A simple book store API in need of input validation/sanitization.
This is a part of the University of Wyoming's Secure Software Design Course (Spring 2023). This is the base repository to be forked and updated for various assignments. Alternative language versions are available in:
bookshop-go
is buit with:
- go version go1.19.3 darwin/arm64
Start the api using go run main.go
.
I recommend using httpie
for testing of HTTP endpoints on the terminal. Tutorials are available elsewhere online, and you're free to use whatever tools you deem appropriate for testing your code.
First of all, this original code was missing a lot of needed "rows.Next()" lines that caused errors. However, as written it is safe against SQL injections. For instance, if CreateBook() were written as:
database.Exec(fmt.Sprintf(INSERT INTO Books (title, author, price) VALUES (%s, %s, %s);
, title, author, price))
then anything could be inputted into the title, author, and price fields, and db.Exec() would simply run it blindly. However, the code instead parametrizes these fields within that function:
database.Exec(INSERT INTO Books (title, author, price) VALUES (?, ?, ?);
, title, author, price)
When given multiple parameters, db.Exec() automatically sanitizes the optional parameters for SQL injections, or if they're simply too long.
On the other hand, the price field could be any float32. But we don't want negative prices, so we must manually validate this.

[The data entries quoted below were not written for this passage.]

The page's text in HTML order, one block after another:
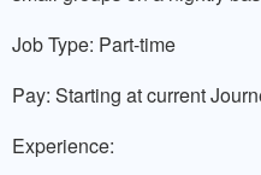
Job Type: Part-time
Pay: Starting at current
Experience:
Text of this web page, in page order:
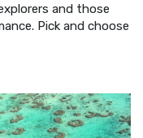
and those
Pick and choose
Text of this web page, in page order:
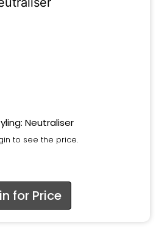
Neutraliser
to see the price.
for Price
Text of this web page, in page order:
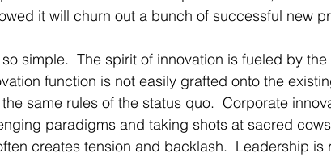
it will churn out a bunch of successful new
so simple.  The spirit of innovation is fueled by
function is not easily grafted onto the
same rules of the status quo.  Corporate
paradigms and taking shots at sacred
creates tension and backlash.  Leadership is
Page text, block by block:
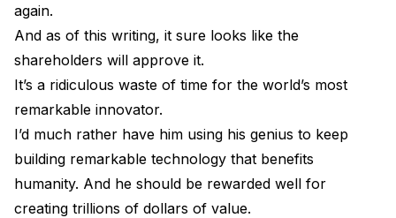
again.
And as of this writing, it sure looks like the
shareholders will approve it.
It’s a ridiculous waste of time for the world’s most
remarkable innovator.
I’d much rather have him using his genius to keep
building remarkable technology that benefits
humanity. And he should be rewarded well for
creating trillions of dollars of value.
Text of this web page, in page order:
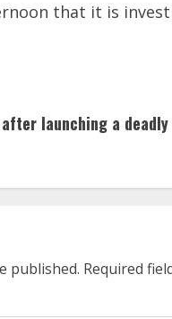
that it is
launching a deadly
published. Required
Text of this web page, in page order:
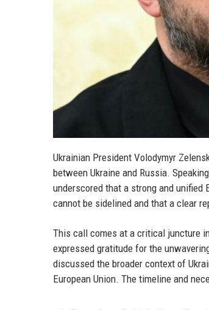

Furthermore, we can make the following post request successfully:
{ "Title": "Dune", "Author": "Frank Herbert" }
If we do so, it will add that book to the database with a price of 0. This is because we didn't give a price, and the existing handlers will have it default to 0. This is bad, since we want the listing for each book to be complete and accurate.
The code we have now validates that there are no missing fields, and that a book's price is positive.
Acknowledgements: I have no idea about JSON stuff. I worked with Long, but he was unfamiliar with how to do this with Go syntax. So I asked ChatGPT and it wrote all the code for these "create" functions, I checked that it ran, and Long could see that the code made sense. He then wrote code inspired by this, but since I have no shame I left it as is, and added some logging.